▶ [TASK REQUIREMENTS] Set down each record exactly. Omit the pictures.

▶ [EXCERPTED RECORDS]
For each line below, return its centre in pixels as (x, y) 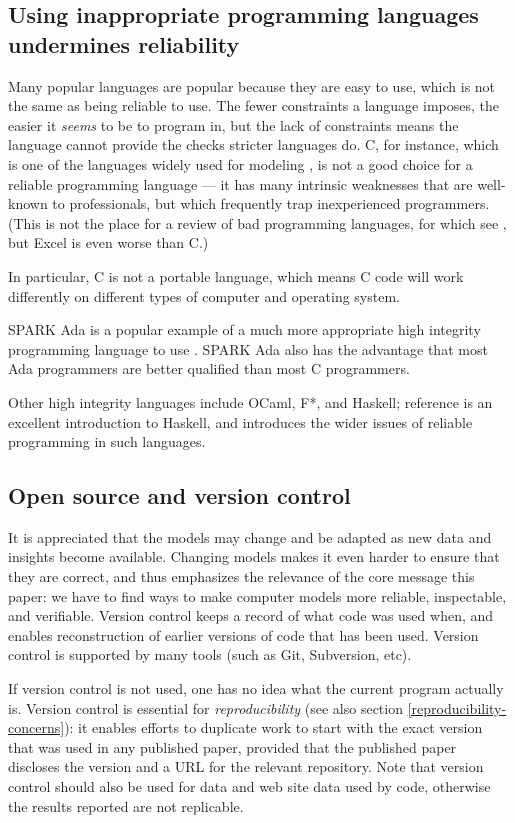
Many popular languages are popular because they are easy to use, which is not (252, 85)
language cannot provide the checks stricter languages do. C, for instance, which (253, 144)
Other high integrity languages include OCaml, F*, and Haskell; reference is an (250, 401)
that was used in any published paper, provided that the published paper (232, 746)
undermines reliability (124, 43)
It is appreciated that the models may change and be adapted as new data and (250, 536)
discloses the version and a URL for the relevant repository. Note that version (246, 766)
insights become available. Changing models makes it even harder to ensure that (254, 556)
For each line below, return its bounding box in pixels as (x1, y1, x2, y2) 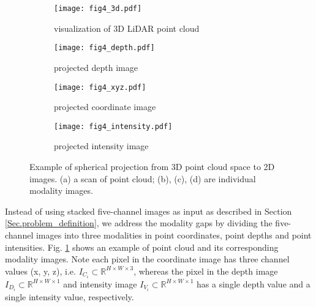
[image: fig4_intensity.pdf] (54, 122, 173, 131)
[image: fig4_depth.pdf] (54, 43, 155, 53)
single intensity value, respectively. (5, 290, 134, 303)
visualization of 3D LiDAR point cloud (54, 21, 200, 34)
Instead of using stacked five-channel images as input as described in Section (5, 204, 292, 217)
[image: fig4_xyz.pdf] (54, 83, 146, 92)
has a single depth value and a (197, 277, 310, 290)
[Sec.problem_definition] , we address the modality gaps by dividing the (5, 216, 273, 229)
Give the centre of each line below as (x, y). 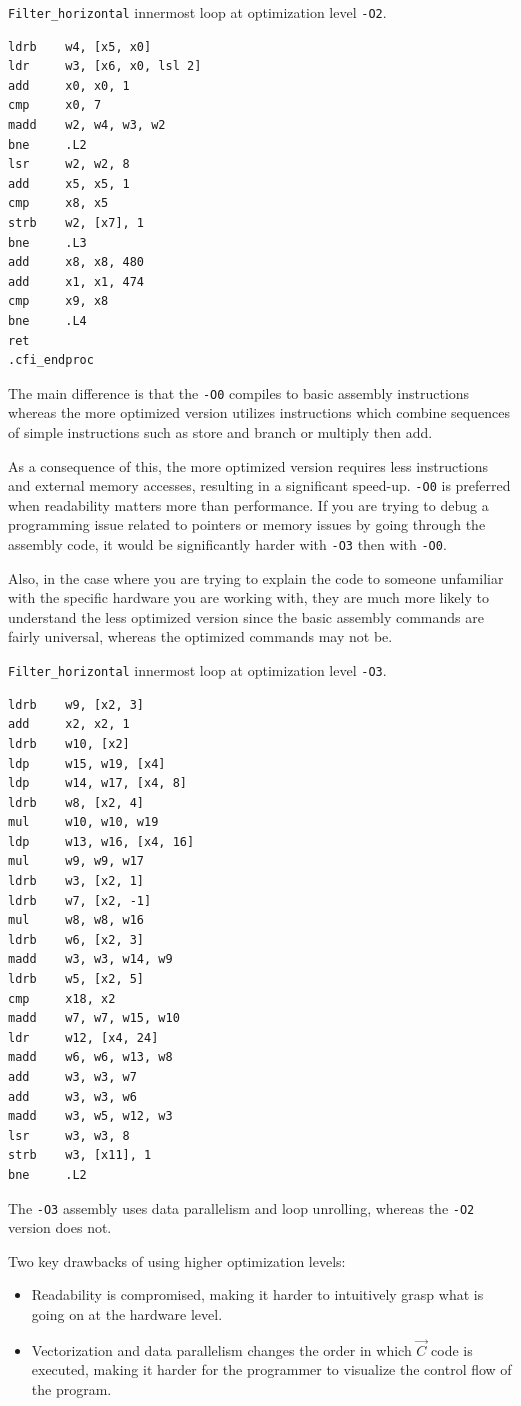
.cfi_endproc (51, 360)
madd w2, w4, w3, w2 (87, 125)
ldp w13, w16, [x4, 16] (101, 841)
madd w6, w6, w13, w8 (90, 1057)
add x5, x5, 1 (69, 183)
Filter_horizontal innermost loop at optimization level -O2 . (197, 12)
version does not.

▶ [RESPONSE BELOW]
For each line below, return its centre in pixels as (x, y) 
Many popular languages are popular because they are easy to use, which is not (252, 85)
language cannot provide the checks stricter languages do. C, for instance, which (253, 144)
Other high integrity languages include OCaml, F*, and Haskell; reference is an (250, 401)
that was used in any published paper, provided that the published paper (232, 746)
undermines reliability (124, 43)
It is appreciated that the models may change and be adapted as new data and (250, 536)
discloses the version and a URL for the relevant repository. Note that version (246, 766)
insights become available. Changing models makes it even harder to ensure that (254, 556)
For each line below, return its bounding box in pixels as (x1, y1, x2, y2) 
[image: fig4_intensity.pdf] (54, 122, 173, 131)
[image: fig4_depth.pdf] (54, 43, 155, 53)
single intensity value, respectively. (5, 290, 134, 303)
visualization of 3D LiDAR point cloud (54, 21, 200, 34)
Instead of using stacked five-channel images as input as described in Section (5, 204, 292, 217)
[image: fig4_xyz.pdf] (54, 83, 146, 92)
has a single depth value and a (197, 277, 310, 290)
[Sec.problem_definition] , we address the modality gaps by dividing the (5, 216, 273, 229)
Give the centre of each line below as (x, y). 
.cfi_endproc (51, 360)
madd w2, w4, w3, w2 (87, 125)
ldp w13, w16, [x4, 16] (101, 841)
madd w6, w6, w13, w8 (90, 1057)
add x5, x5, 1 (69, 183)
Filter_horizontal innermost loop at optimization level -O2 . (197, 12)
version does not.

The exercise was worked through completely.